Somali militia kill two over World Cup - report
MOGADISHU, July 5 (Reuters) Somali Islamist militia shot dead two people demanding to watch the World Cup semi-final in the latest sign of a hardline religious edge to the newly-powerful movement, a local media group said today.
The Islamists, who kicked U.S.-backed warlords out of Mogadishu then took control of a large swathe of southern Somalia last month, initially sought to project a moderate image but have been increasingly showing a more radical side.
Yesterday night's shooting came when militiamen in the central town of Dusa Mareb -- the home area of the Islamists' hardline leader Sheikh Hassan Dahir Aweys -- shut a cinema showing the Germany-Italy semi-final, Shabelle network said.
''They closed the cinema and forced onlookers to go home, but this angered everybody, making them stage a rally,'' Shabelle quoted one eyewitness as saying on its Web site.
When gunmen opened fire to disperse the demonstrators, they killed the cinema owner and a young girl who was in the crowd, Shabelle said, quoting locals. The report could not be immediately confirmed.
There have been numerous other reports of militia linked to the Islamic sharia courts -- out of which the movement grew -- trying to stop public viewings of the World Cup, which have set off public protests.
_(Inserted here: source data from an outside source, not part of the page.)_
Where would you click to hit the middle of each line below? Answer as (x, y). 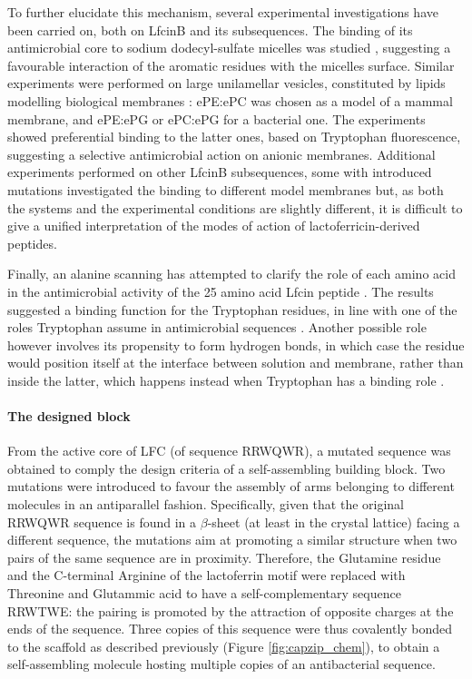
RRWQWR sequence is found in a (102, 522)
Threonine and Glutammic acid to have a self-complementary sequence (204, 593)
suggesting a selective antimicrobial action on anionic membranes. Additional (221, 154)
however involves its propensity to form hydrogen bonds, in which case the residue (236, 344)
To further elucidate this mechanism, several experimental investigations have (223, 12)
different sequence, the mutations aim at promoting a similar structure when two (232, 540)
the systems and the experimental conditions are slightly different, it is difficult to (235, 207)
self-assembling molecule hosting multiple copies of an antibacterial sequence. (221, 664)
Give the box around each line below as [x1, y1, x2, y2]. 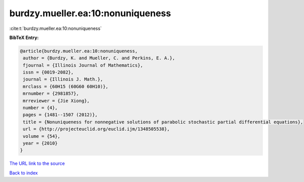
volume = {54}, [23, 133, 61, 139]
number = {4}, [23, 105, 58, 111]
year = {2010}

Islamist leaders say that is not their policy, but rather the work of over-zealous militiamen.
Somalis, who initially welcomed the relative pacification of Mogadishu and other areas by the Islamists, are becoming disillusioned with some of their practices and nervous of a Taliban-style rule. Somalis are mostly moderate Muslims.
ETHIOPIAN INCURSION? On a recent visit to Mogadishu, various locals complained to a Reuters correspondent of militia forcibly chopping long hair, making women cover their faces and whipping people for watching soccer.
The sheikhs at the forefront of the movement say they have no foreign model and their priority is to bring law and order to the Horn of Africa nation, which has been without central rule since warlords ousted a military dictator in 1991.
But Aweys has said he would like to see government based on Islamic law.
That puts the Islamists at odds with the weak interim government -- formed in Kenya in 2004 and currently based in the provincial town of Baidoa -- which is backed by the West and was founded on a secular charter.
A delegation from the African Union (AU) and east African inter-governmental peace body IGAD was visiting Baidoa on Wednesday in the latest effort by the international community to come to terms with Somalia's power-shift.
The mission was to go to Mogadishu after.
While many hoped the Islamists and government could work out a power-sharing arrangement, they are now fearful of armed confrontation.
The Islamists say Ethiopia has sent troops across the border to back President Abdullahi Yusuf's administration and prevent them making more advances. Addis Ababa denies that.